▶ **Records supplied**:
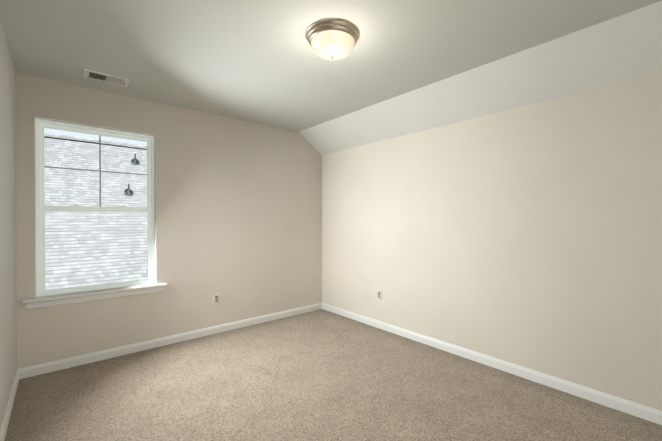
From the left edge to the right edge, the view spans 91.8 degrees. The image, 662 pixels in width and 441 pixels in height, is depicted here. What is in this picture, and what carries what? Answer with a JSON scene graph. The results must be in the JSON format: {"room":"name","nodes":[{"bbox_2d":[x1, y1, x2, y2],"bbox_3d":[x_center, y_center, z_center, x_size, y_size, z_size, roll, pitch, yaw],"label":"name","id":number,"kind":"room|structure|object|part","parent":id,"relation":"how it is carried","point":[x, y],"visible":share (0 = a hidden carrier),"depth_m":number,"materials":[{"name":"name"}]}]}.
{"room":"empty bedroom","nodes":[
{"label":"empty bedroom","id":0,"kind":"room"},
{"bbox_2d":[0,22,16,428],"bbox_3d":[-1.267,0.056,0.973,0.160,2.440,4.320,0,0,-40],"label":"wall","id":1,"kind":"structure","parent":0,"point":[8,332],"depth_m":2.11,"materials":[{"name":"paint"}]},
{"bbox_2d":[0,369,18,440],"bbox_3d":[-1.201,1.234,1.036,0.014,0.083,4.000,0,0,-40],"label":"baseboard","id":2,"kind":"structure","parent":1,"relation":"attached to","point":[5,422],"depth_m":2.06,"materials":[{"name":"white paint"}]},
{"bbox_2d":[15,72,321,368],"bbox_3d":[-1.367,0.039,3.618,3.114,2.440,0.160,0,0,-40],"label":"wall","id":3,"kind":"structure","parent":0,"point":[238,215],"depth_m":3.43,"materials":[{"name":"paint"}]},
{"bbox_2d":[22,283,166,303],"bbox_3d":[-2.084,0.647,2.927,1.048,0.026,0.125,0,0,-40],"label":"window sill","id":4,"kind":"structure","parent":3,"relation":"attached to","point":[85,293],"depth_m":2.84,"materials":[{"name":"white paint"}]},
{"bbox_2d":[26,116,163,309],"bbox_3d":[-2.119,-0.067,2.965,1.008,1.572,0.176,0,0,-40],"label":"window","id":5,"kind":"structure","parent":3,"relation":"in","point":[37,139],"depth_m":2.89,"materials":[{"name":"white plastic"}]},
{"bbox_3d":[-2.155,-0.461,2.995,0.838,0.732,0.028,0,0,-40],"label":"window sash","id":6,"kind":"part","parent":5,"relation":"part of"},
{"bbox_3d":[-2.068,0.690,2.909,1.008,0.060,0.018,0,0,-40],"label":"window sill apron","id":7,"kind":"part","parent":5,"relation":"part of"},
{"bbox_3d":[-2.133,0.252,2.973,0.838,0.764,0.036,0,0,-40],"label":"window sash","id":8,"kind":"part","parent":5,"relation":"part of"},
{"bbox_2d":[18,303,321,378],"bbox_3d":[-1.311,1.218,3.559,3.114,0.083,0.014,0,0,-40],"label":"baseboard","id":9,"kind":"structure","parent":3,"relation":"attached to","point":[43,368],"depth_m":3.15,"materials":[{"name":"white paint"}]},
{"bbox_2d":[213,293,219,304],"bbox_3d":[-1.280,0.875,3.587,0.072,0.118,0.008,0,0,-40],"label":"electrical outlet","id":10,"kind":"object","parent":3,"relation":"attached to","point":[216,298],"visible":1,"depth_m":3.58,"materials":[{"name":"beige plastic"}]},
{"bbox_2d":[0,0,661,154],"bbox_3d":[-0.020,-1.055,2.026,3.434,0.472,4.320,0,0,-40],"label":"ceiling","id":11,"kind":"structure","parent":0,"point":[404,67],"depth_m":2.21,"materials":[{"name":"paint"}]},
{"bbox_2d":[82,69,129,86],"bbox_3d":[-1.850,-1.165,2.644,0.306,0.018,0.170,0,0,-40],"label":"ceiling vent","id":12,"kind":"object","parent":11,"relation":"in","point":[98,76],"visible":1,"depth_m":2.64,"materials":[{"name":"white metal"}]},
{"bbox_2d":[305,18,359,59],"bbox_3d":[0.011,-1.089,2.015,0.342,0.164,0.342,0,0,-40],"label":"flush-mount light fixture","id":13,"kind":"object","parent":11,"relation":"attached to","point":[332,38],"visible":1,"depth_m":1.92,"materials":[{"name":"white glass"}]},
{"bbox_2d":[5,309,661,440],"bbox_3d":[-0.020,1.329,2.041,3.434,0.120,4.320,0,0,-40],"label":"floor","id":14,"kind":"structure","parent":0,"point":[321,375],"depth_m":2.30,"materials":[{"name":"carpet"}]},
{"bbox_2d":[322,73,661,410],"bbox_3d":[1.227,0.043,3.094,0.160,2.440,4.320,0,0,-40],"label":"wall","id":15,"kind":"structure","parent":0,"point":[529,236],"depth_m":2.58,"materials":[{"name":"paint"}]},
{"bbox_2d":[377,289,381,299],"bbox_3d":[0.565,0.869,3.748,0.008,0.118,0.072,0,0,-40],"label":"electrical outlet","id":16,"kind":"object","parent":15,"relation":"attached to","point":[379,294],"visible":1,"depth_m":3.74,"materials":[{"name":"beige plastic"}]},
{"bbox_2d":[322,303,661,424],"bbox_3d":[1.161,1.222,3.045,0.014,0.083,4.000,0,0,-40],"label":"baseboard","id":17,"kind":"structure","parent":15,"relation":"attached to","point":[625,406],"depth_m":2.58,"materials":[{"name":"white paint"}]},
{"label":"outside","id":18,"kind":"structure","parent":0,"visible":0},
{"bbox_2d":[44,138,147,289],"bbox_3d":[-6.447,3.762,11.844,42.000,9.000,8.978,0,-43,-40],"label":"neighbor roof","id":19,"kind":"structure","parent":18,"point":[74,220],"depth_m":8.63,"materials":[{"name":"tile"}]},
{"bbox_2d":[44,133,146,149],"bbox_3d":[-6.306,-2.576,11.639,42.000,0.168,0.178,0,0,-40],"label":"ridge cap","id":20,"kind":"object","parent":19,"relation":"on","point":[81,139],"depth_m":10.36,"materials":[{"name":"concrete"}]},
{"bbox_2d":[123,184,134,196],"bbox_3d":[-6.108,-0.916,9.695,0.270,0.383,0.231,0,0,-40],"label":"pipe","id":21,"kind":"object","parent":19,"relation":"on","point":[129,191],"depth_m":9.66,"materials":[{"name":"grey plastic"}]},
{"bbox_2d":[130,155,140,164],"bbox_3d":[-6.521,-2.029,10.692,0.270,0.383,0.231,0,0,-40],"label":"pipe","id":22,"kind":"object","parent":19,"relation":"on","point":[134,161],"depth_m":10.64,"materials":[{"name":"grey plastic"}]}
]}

▶ **About this task**: Reproduce the material exactly; omit the pictures.

▶ **Written solution**:
From the left edge to the right edge, the view spans 91.8 degrees. The image, 662 pixels in width and 441 pixels in height, is depicted here. What is in this picture, and what carries what? Answer with a JSON scene graph. The results must be in the JSON format: {"room":"name","nodes":[{"bbox_2d":[x1, y1, x2, y2],"bbox_3d":[x_center, y_center, z_center, x_size, y_size, z_size, roll, pitch, yaw],"label":"name","id":number,"kind":"room|structure|object|part","parent":id,"relation":"how it is carried","point":[x, y],"visible":share (0 = a hidden carrier),"depth_m":number,"materials":[{"name":"name"}]}]}.
{"room":"empty bedroom","nodes":[
{"label":"empty bedroom","id":0,"kind":"room"},
{"bbox_2d":[0,22,16,428],"bbox_3d":[-1.267,0.056,0.973,0.160,2.440,4.320,0,0,-40],"label":"wall","id":1,"kind":"structure","parent":0,"point":[8,332],"depth_m":2.11,"materials":[{"name":"paint"}]},
{"bbox_2d":[0,369,18,440],"bbox_3d":[-1.201,1.234,1.036,0.014,0.083,4.000,0,0,-40],"label":"baseboard","id":2,"kind":"structure","parent":1,"relation":"attached to","point":[5,422],"depth_m":2.06,"materials":[{"name":"white paint"}]},
{"bbox_2d":[15,72,321,368],"bbox_3d":[-1.367,0.039,3.618,3.114,2.440,0.160,0,0,-40],"label":"wall","id":3,"kind":"structure","parent":0,"point":[238,215],"depth_m":3.43,"materials":[{"name":"paint"}]},
{"bbox_2d":[22,283,166,303],"bbox_3d":[-2.084,0.647,2.927,1.048,0.026,0.125,0,0,-40],"label":"window sill","id":4,"kind":"structure","parent":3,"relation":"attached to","point":[85,293],"depth_m":2.84,"materials":[{"name":"white paint"}]},
{"bbox_2d":[26,116,163,309],"bbox_3d":[-2.119,-0.067,2.965,1.008,1.572,0.176,0,0,-40],"label":"window","id":5,"kind":"structure","parent":3,"relation":"in","point":[37,139],"depth_m":2.89,"materials":[{"name":"white plastic"}]},
{"bbox_3d":[-2.155,-0.461,2.995,0.838,0.732,0.028,0,0,-40],"label":"window sash","id":6,"kind":"part","parent":5,"relation":"part of"},
{"bbox_3d":[-2.068,0.690,2.909,1.008,0.060,0.018,0,0,-40],"label":"window sill apron","id":7,"kind":"part","parent":5,"relation":"part of"},
{"bbox_3d":[-2.133,0.252,2.973,0.838,0.764,0.036,0,0,-40],"label":"window sash","id":8,"kind":"part","parent":5,"relation":"part of"},
{"bbox_2d":[18,303,321,378],"bbox_3d":[-1.311,1.218,3.559,3.114,0.083,0.014,0,0,-40],"label":"baseboard","id":9,"kind":"structure","parent":3,"relation":"attached to","point":[43,368],"depth_m":3.15,"materials":[{"name":"white paint"}]},
{"bbox_2d":[213,293,219,304],"bbox_3d":[-1.280,0.875,3.587,0.072,0.118,0.008,0,0,-40],"label":"electrical outlet","id":10,"kind":"object","parent":3,"relation":"attached to","point":[216,298],"visible":1,"depth_m":3.58,"materials":[{"name":"beige plastic"}]},
{"bbox_2d":[0,0,661,154],"bbox_3d":[-0.020,-1.055,2.026,3.434,0.472,4.320,0,0,-40],"label":"ceiling","id":11,"kind":"structure","parent":0,"point":[404,67],"depth_m":2.21,"materials":[{"name":"paint"}]},
{"bbox_2d":[82,69,129,86],"bbox_3d":[-1.850,-1.165,2.644,0.306,0.018,0.170,0,0,-40],"label":"ceiling vent","id":12,"kind":"object","parent":11,"relation":"in","point":[98,76],"visible":1,"depth_m":2.64,"materials":[{"name":"white metal"}]},
{"bbox_2d":[305,18,359,59],"bbox_3d":[0.011,-1.089,2.015,0.342,0.164,0.342,0,0,-40],"label":"flush-mount light fixture","id":13,"kind":"object","parent":11,"relation":"attached to","point":[332,38],"visible":1,"depth_m":1.92,"materials":[{"name":"white glass"}]},
{"bbox_2d":[5,309,661,440],"bbox_3d":[-0.020,1.329,2.041,3.434,0.120,4.320,0,0,-40],"label":"floor","id":14,"kind":"structure","parent":0,"point":[321,375],"depth_m":2.30,"materials":[{"name":"carpet"}]},
{"bbox_2d":[322,73,661,410],"bbox_3d":[1.227,0.043,3.094,0.160,2.440,4.320,0,0,-40],"label":"wall","id":15,"kind":"structure","parent":0,"point":[529,236],"depth_m":2.58,"materials":[{"name":"paint"}]},
{"bbox_2d":[377,289,381,299],"bbox_3d":[0.565,0.869,3.748,0.008,0.118,0.072,0,0,-40],"label":"electrical outlet","id":16,"kind":"object","parent":15,"relation":"attached to","point":[379,294],"visible":1,"depth_m":3.74,"materials":[{"name":"beige plastic"}]},
{"bbox_2d":[322,303,661,424],"bbox_3d":[1.161,1.222,3.045,0.014,0.083,4.000,0,0,-40],"label":"baseboard","id":17,"kind":"structure","parent":15,"relation":"attached to","point":[625,406],"depth_m":2.58,"materials":[{"name":"white paint"}]},
{"label":"outside","id":18,"kind":"structure","parent":0,"visible":0},
{"bbox_2d":[44,138,147,289],"bbox_3d":[-6.447,3.762,11.844,42.000,9.000,8.978,0,-43,-40],"label":"neighbor roof","id":19,"kind":"structure","parent":18,"point":[74,220],"depth_m":8.63,"materials":[{"name":"tile"}]},
{"bbox_2d":[44,133,146,149],"bbox_3d":[-6.306,-2.576,11.639,42.000,0.168,0.178,0,0,-40],"label":"ridge cap","id":20,"kind":"object","parent":19,"relation":"on","point":[81,139],"depth_m":10.36,"materials":[{"name":"concrete"}]},
{"bbox_2d":[123,184,134,196],"bbox_3d":[-6.108,-0.916,9.695,0.270,0.383,0.231,0,0,-40],"label":"pipe","id":21,"kind":"object","parent":19,"relation":"on","point":[129,191],"depth_m":9.66,"materials":[{"name":"grey plastic"}]},
{"bbox_2d":[130,155,140,164],"bbox_3d":[-6.521,-2.029,10.692,0.270,0.383,0.231,0,0,-40],"label":"pipe","id":22,"kind":"object","parent":19,"relation":"on","point":[134,161],"depth_m":10.64,"materials":[{"name":"grey plastic"}]}
]}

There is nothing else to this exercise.